Le lendemain, j’ai opté pour le taxi, malgré tout ce qui a été du corps de métier ces derniers temps. Comme de coutume, le chauffeur du taxi est un animateur, un informateur et un explicateur. Il ne se soucie ni de ton état d’esprit ni de ton humeur, il t’impose son propos et n’hésite pas, de temps en temps, à t’interroger : « Tu m’écoutes ? ». Tu dis oui pour couper court et cela l’encourage à devenir plus prolixe.

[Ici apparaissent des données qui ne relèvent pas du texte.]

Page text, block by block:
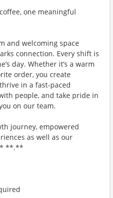
one meaningful
and welcoming space
connection. Every shift is
day. Whether it’s a warm
order, you create
in a fast-paced
people, and take pride in
on our team.
journey, empowered
as well as our
**.**
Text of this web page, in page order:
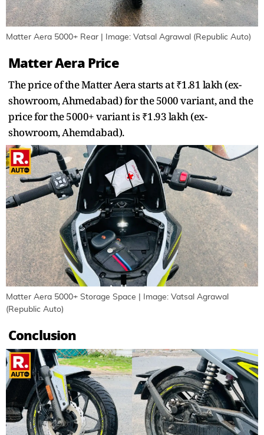
Matter Aera 5000+ Rear | Image: Vatsal Agrawal (Republic Auto)
Matter Aera Price
The price of the Matter Aera starts at ₹1.81 lakh (ex-
showroom, Ahmedabad) for the 5000 variant, and the
price for the 5000+ variant is ₹1.93 lakh (ex-
showroom, Ahemdabad).
Matter Aera 5000+ Storage Space | Image: Vatsal Agrawal
(Republic Auto)
Conclusion

Le premier a commencé par la visite du Président de la République au marché Bab El Falla pour dire : « Tu sais, s’il rééquilibre vraiment les prix et qu’il arrête les manigances des lobbyistes, il aura tout le peuple derrière lui. Sa popularité atteindra les 100% ou presque. Mais le pourra-t-il vraiment ? Ils sont partout où les décisions sont prises ; ils sont très forts ; je doute qu’il réussisse ce projet. Que Dieu soit avec lui ! ». Puis il se met à dénigrer le comportement des citoyens qui ne respectent ni la propreté ni l’environnement. J’avais alors envie de lui demander s’il lui était correct de fumer en ma présence et sans m’en demander l’autorisation en tant que client pouvant être allergique aux cigarettes, et s’il était dans le respect de l’environnement en jetant son mégot par la fenêtre. Mais je me suis retenu parce qu’il en était déjà à vanter la discipline et la correction de sa génération qui ne bronchait pas devant les ainés et qui savait ce qu’est le respect. C’est son autobiographie qui commençait… « Je n’étais pas gentil, j’étais méchant même, mais j’étais respectueux ! ». Heureusement, moi j’étais arrivé.

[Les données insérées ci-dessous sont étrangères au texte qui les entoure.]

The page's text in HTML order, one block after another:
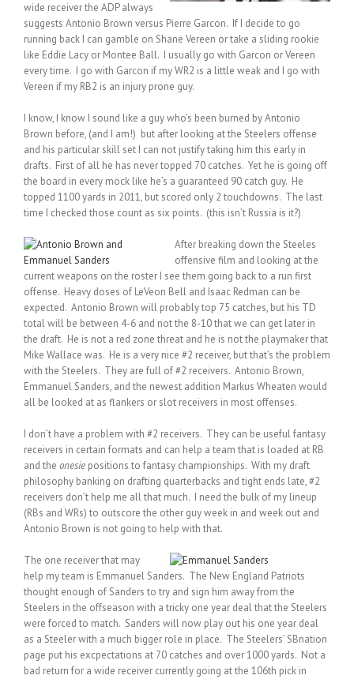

A mon retour, le chauffeur était, lui aussi, scandalisé par cette jeunesse un peu trop libertaire, par les citoyens qui n’avaient même pas le cœur assez tolérant pour faire de petites concessions, comme laisser passer un piéton ou un autre chauffeur pressé. Il n’avait pas fini son discours qu’il était déjà à traiter de bourricot un conducteur qui attendait sans le doubler un particulier arrêté pour faire descendre une vieille femme devant un hôpital des environs de la Rabta. Ensuite il s’est mis à gronder son collègue d’un autre taxi qui voulait démarrer et qui comptait sur sa tolérance à lui pour le laisser faire. Mais par entêtement, son collègue, « mon chauffeur », s’est entêté et ils se sont mis à se disputer par la fenêtre et à se traiter réciproquement de qualificatifs avilissants…
Par moments, j’ai cru que les deux voitures allaient se rentrer dedans par les côtés, comme dans les courses-poursuites de certains films. Mais j’ai arrêté d’y faire attention, pour me mettre à repenser les discours de nos politiques en rapport à la réalité citoyenne de notre société et j’ai fini par me chuchoter intérieurement : « L’Art est long et le temps est court ».